No-one likes Scritti-Politti.

"yes interesting in some ways. but then again, loads of films calculatedly play with emotional triggers in predictable and formulaic ways, (those who went to film school can especially attest), yet "resonate" and "connect" with the audience. which is not all that remarkable."
Well, lots try, few succeed I'd say. Same with music. What makes those that succeed, succeed? One of the factors that can help that is a sense of the music or film being in some way genuine, authentic if you like, but surely that's only one factor and it can be swamped by others.

"BUT YT and Gentleman can be argued to be making music from the heart and real life experience, so in the sense of A, they are more authentic than Generic Rastaman."
But you could say that about UB40 or any other so-called inauthentic bands which have used a scene to which they are not obviously connected to to talk about their own life experiences.

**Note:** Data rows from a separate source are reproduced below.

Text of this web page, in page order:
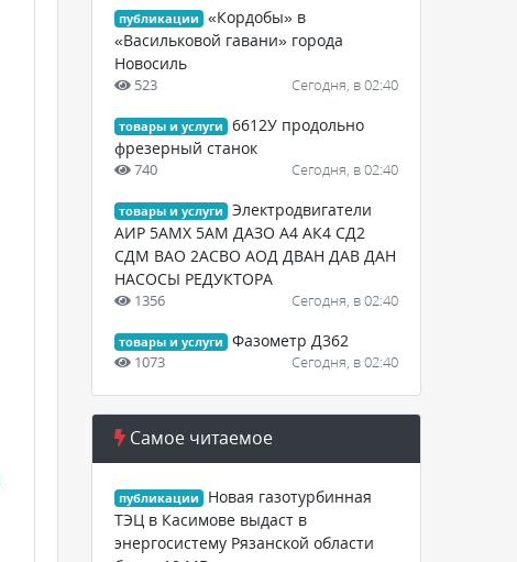
публикации
«Кордобы» в
«Васильковой гавани» города
Новосиль
523 Сегодня, в 02:40
товары и услуги
6612У продольно
фрезерный станок
740 Сегодня, в 02:40
товары и услуги
Электродвигатели
АИР 5АМХ 5АМ ДАЗО А4 АК4 СД2
СДМ ВАО 2АСВО АОД ДВАН ДАВ ДАН
НАСОСЫ РЕДУКТОРА
1356 Сегодня, в 02:40
товары и услуги Фазометр Д362
1073 Сегодня, в 02:40
Самое читаемое
публикации
Новая газотурбинная
ТЭЦ в Касимове выдаст в
энергосистему Рязанской области
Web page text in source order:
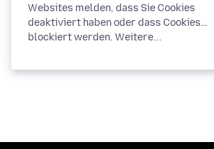
Websites melden, dass Sie Cookies
deaktiviert haben oder dass Cookies
blockiert werden. Weitere...
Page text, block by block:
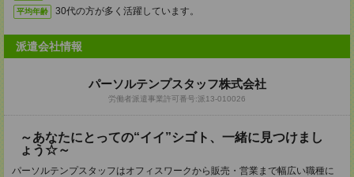
平均年齢 30代の方が多く活躍しています。
派遣会社情報
パーソルテンプスタッフ株式会社
労働者派遣事業許可番号:派13-010026
～あなたにとっての“イイ”シゴト、一緒に見つけまし
ょう☆～
パーソルテンプスタッフはオフィスワークから販売・営業まで幅広い職種に
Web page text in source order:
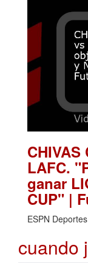
CHIVAS
LAFC.
ganar
CUP" |
ESPN Deportes
cuando
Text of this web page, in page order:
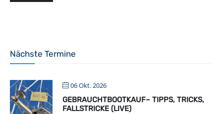
Nächste Termine
06 Okt. 2026
GEBRAUCHTBOOTKAUF– TIPPS, TRICKS,
FALLSTRICKE (LIVE)
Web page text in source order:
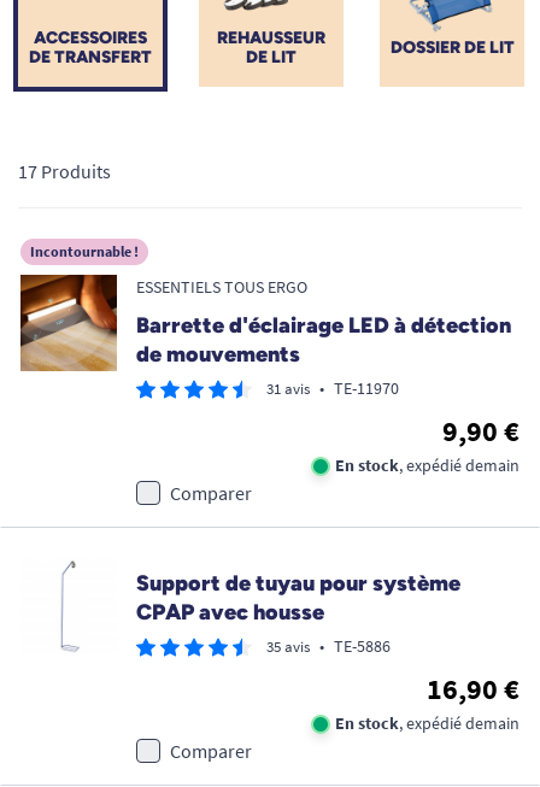
maintien à domicile (MAD) confortable, sécurisant et pérenne.
REHAUSSEUR
DE LIT
DOSSIER DE LIT
ACCESSOIRES
DE TRANSFERT
17 Produits
Incontournable !
ESSENTIELS TOUS ERGO
Barrette d'éclairage LED à détection
de mouvements
31 avis • TE-11970
9,90 €
En stock, expédié demain
Comparer
Support de tuyau pour système
CPAP avec housse
35 avis • TE-5886
16,90 €
En stock, expédié demain
Comparer
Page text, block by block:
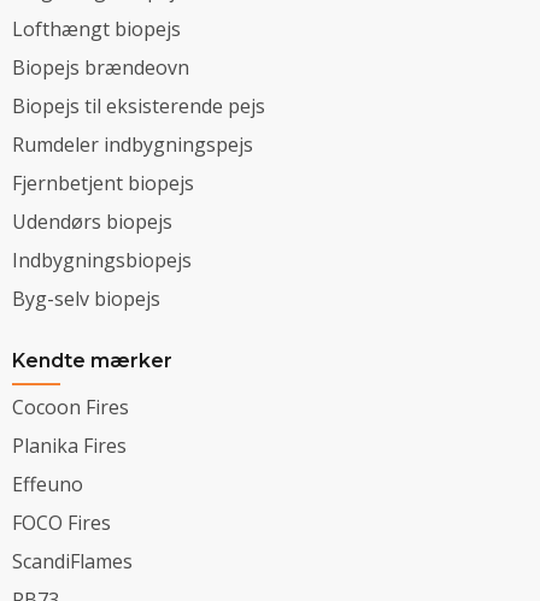
Lofthængt biopejs
Biopejs brændeovn
Biopejs til eksisterende pejs
Rumdeler indbygningspejs
Fjernbetjent biopejs
Udendørs biopejs
Indbygningsbiopejs
Byg-selv biopejs
Kendte mærker
Cocoon Fires
Planika Fires
Effeuno
FOCO Fires
ScandiFlames

"also on the level of pure craftsmanship the inauthentic can, probably more often than on other levels, be better than the authentic."
Yeah, that's trivially true but we weren't talking just about technical virtuosity.
 

IdleRich

IdleRich
Interesting

She always seemed to have to idea of this throwback Nancy Sinatra meets “Madmen” meets current white trash thing as her entire theme. She was obsessed with images of swimming pools, drinking tab soda and just a certian low brow elegance that wasn’t common in music.
In fact the whole article(s) is quite interesting although maybe more for what they about the music industry than about her.
 

yyaldrin

in je ogen waait de wind
Nice article yea, spot on writing this in 2010:

Since I’m an honest wifed up guy, my first thought when seeing her (which would normally be, ‘I would like to have sex with this person.’) was ‘This girl is insanely marketable.’
 

zhao

there are no accidents
article seems to make her seem a little bit more... AUTHENTIC than maybe before no? what with the continuity of themes and such (which i thought was an entirely calculated mix: Americana kitsch / 60s nostalgia / skaters / 2pac / etc)
 

muser

Well-known member
ok so what exactly is Lana Del Ray supposed to be inauthentically trying to replicate?? I've heard a range of unrelated suggestions in this thread and the other one she was talked about in. (Chris Isak/ Nancy Sinatra/ Gospel music from the 30's to the 60's, David Lynch)

I only really like 3 of her songs I've heard the rest I find really dull but didn't strike me as inauthentic to anything just a bit dull.